Glimpses into how, exactly, psychedelics might work to treat a wide range of illnesses underscore the need for further research, which is stymied without decriminalization. A pair of 2016 studies at New York University and Johns Hopkins, examining the effects of psilocybin on cancer patients, offer a clue. Patients diagnosed with cancer often experience clinical levels of depression and anxiety. In the studies, after a supervised trip on shrooms, 80 percent of cancer patients exhibited clinically significant reductions in depression and anxiety, and these reductions were still present at least seven months after the trip. Many patients described, as the New York Times put it, “a mystical experience of selfless unity,” in which they seemed to break through pernicious patterns of thought and felt a transcendent connection with the universe. One patient described his trip: “images flew by like shooting stars: a spinning world that looked like a blue-green chessboard; himself on a stretcher in front of a hospital; his parents, gazing at him with aching sadness as he reached out to them, suffused with childlike love.” Importantly, the researchers saw a correlation between the intensity of mystical experience that the patients described and their decrease in anxiety and depression.

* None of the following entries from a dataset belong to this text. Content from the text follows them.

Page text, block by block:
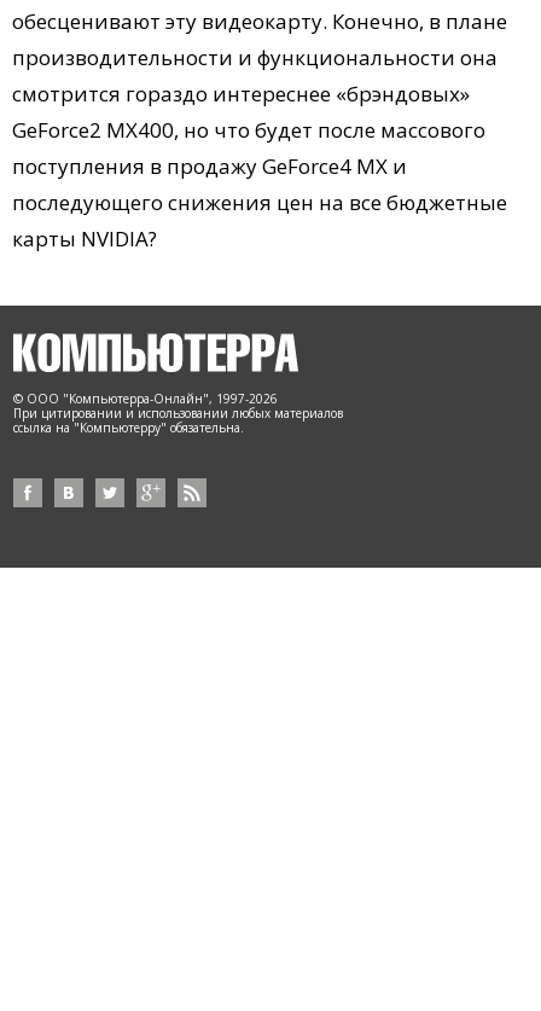
обесценивают эту видеокарту. Конечно, в плане
производительности и функциональности она
смотрится гораздо интереснее «брэндовых»
GeForce2 MX400, но что будет после массового
поступления в продажу GeForce4 MX и
последующего снижения цен на все бюджетные
карты NVIDIA?
© ООО "Компьютерра-Онлайн", 1997-2026
При цитировании и использовании любых материалов
ссылка на "Компьютерру" обязательна.
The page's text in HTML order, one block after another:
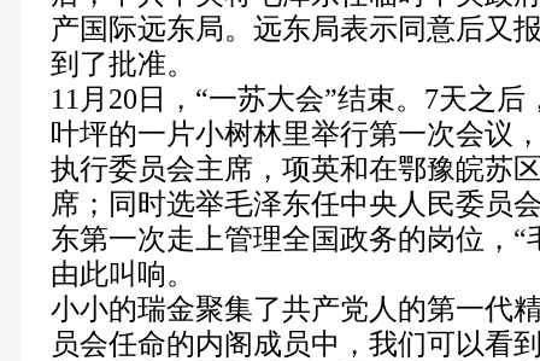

Yet, individuals with mental illnesses are not the only ones who stand to benefit from the using psychedelics. According to Johns Hopkins researcher Robert Jesse, psychedelics can potentially help healthy people too. Psychedelics can permanently alter one’s view of reality, often (albeit not always) for the better. Michael Pollan describes the altered states of consciousness that ordinary people can experience: “The premise of psychedelic research is that this special group of molecules can give us access to other modes of consciousness that might offer us specific benefits, whether therapeutic, spiritual or creative.”  For centuries, humans have sought to cultivate altered states of consciousness through means that do not always require psychoactive chemicals, such as meditation. But LSD and shrooms can provide glimpses of these states without having to spend years as a Buddhist monk.


In May, Denver became the first city in the United States to decriminalize psilocybin. Oakland, California soon followed. In 2020, California and Oregon will likely add initiatives to their ballots for the decriminalization of psilocybin. Similar movements are occurring in Canada and Australia. Even mainstream politicians are starting to notice: in June Alexandria Ocasio-Cortez filed legislation for the removal of legal hurdles for scientists conducting psychedelic research.


Even while the future of psychedelic research and use seems promising, none of this is to say that these drugs go without a risk. The potential of a bad trip is real; people should be informed of the risk, and should understand the proper procedures for minimizing the risk. The research, though promising, is also young, and important questions remain. But as long as there are legal and social barriers to this research, these questions will not be thoroughly answered. Decriminalization is the logical step to realizing psychedelics’ potential to improve lives.